解决方案就是不重新初始化所有变量，例如，在您的代码中：

from tensorflow.python.ops import variables
from tensorflow.python.ops import lookup_ops
from tensorflow.python.ops import control_flow_ops

def my_main_op():
  init_local = variables.local_variables_initializer()
  init_tables = lookup_ops.tables_initializer()
  return control_flow_ops.group(init_local, init_tables)
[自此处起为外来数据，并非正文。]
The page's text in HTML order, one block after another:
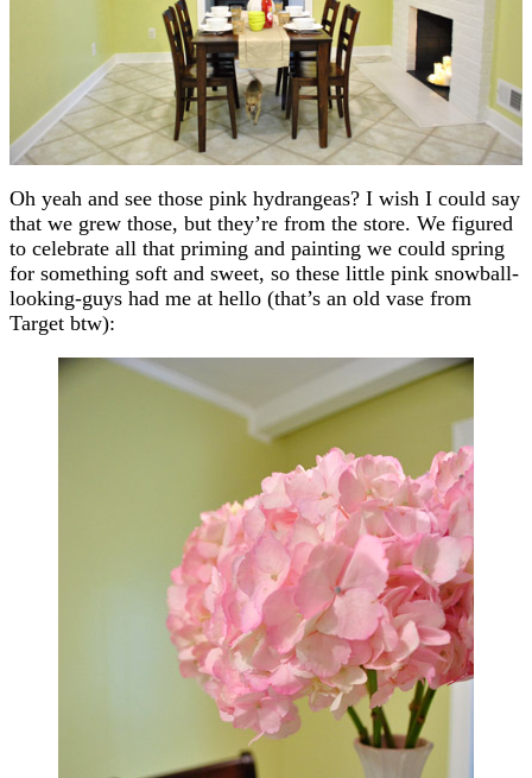
Oh yeah and see those pink hydrangeas? I wish I could say
that we grew those, but they’re from the store. We figured
to celebrate all that priming and painting we could spring
for something soft and sweet, so these little pink snowball-
looking-guys had me at hello (that’s an old vase from
Target btw):
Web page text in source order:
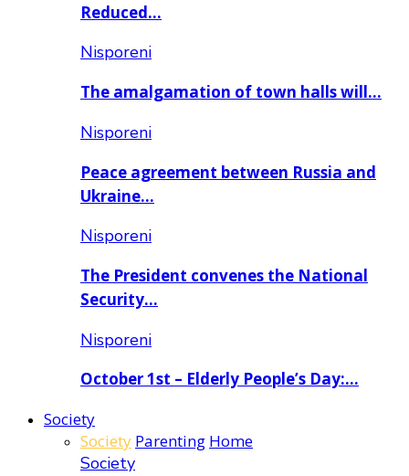
Reduced…
Nisporeni
The amalgamation of town halls will…
Nisporeni
Peace agreement between Russia and
Ukraine…
Nisporeni
The President convenes the National
Security…
Nisporeni
October 1st – Elderly People’s Day:…
Society
Society Parenting Home
Society
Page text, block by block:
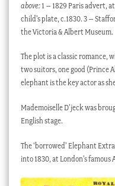
above:1 – 1829 Paris advert,
child’s plate, c.1830. 3 –
the Victoria & Albert Museum.
The plot is a classic romance,
two suitors, one good (Prince
elephant is the key actor as
Mademoiselle D’jeck was
English stage.
The ‘borrowed’ Elephant
into 1830, at London’s famous
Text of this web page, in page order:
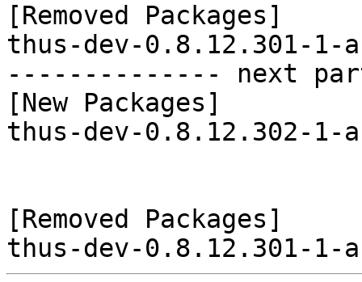
[Removed Packages]
thus-dev-0.8.12.301-1-
-------------- next
[New Packages]
thus-dev-0.8.12.302-1-
[Removed Packages]
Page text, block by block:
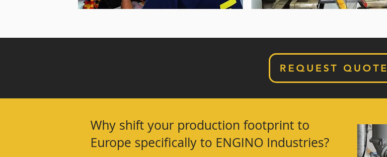
REQUEST QUOTE
Why shift your production footprint to
Europe specifically to ENGINO Industries?
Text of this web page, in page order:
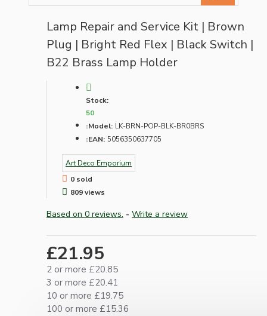
Lamp Repair and Service Kit | Brown
Plug | Bright Red Flex | Black Switch |
B22 Brass Lamp Holder
Stock:
50
Model: LK-BRN-POP-BLK-BR0BRS
EAN: 5056350637705
Art Deco Emporium
0 sold
809 views
Based on 0 reviews. - Write a review
£21.95
2 or more £20.85
3 or more £20.41
10 or more £19.75
100 or more £15.36
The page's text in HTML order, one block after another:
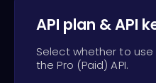
API plan & API
Select whether to use
the Pro (Paid) API.
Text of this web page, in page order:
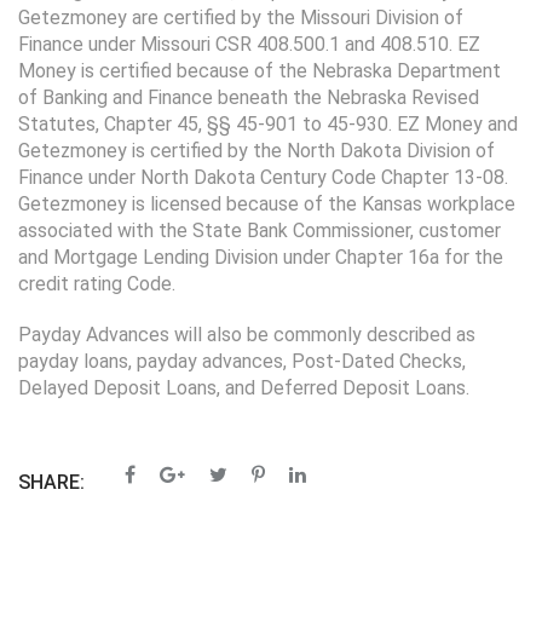
Getezmoney are certified by the Missouri Division of
Finance under Missouri CSR 408.500.1 and 408.510. EZ
Money is certified because of the Nebraska Department
of Banking and Finance beneath the Nebraska Revised
Statutes, Chapter 45, §§ 45-901 to 45-930. EZ Money and
Getezmoney is certified by the North Dakota Division of
Finance under North Dakota Century Code Chapter 13-08.
Getezmoney is licensed because of the Kansas workplace
associated with the State Bank Commissioner, customer
and Mortgage Lending Division under Chapter 16a for the
credit rating Code.
Payday Advances will also be commonly described as
payday loans, payday advances, Post-Dated Checks,
Delayed Deposit Loans, and Deferred Deposit Loans.
SHARE:
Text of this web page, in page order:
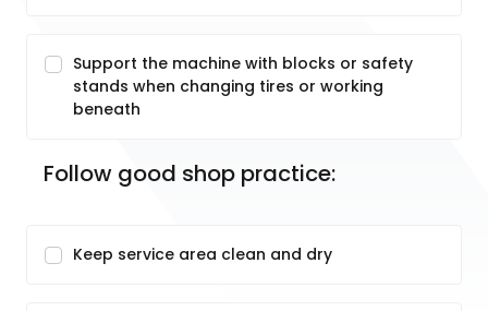
Support the machine with blocks or safety
stands when changing tires or working
beneath
Follow good shop practice:
Keep service area clean and dry
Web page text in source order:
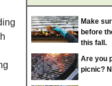
Make
before
this fall.
Are you
picnic?

def build_and_run_exports(...):
  ...
            # Create graph export
            exporter.add_meta_graph_and_variables(
                session,
                tags=[tf.saved_model.tag_constants.SERVING],
                signature_def_map={
                    sig_constants.DEFAULT_SERVING_SIGNATURE_DEF_KEY: signature_def
                },
                legacy_init_op=my_main_op()
            )

            # Export model
            exporter.save()

【讨论】：

非常感谢您的参与！您是否能够在 Tensorflowcore Census 示例中使用上述实现？我仍然对上面的代码有问题（你也应该在 main_op 函数中添加init = variables.global_variables_initializer()。对我来说，它仍然是说没有资产可以保存/写入错误消息。另外，我看到有人做了一个commit到 TF 的例子，但我不认为它相关。
不使用 global_variables_initializer() 非常重要——这是导致问题的部分。是的，我通过人口普查示例进行了验证。该修复被推送到 TF 示例（以及其他几个修复）。您是否解决了资产问题？
感谢您的回答，我自己也在为此苦苦挣扎。只有一个问题，my_main_op() 中的变量init 来自哪里？
哎呀。错字。我已经更新了代码（在人口普查示例中应该是正确的）。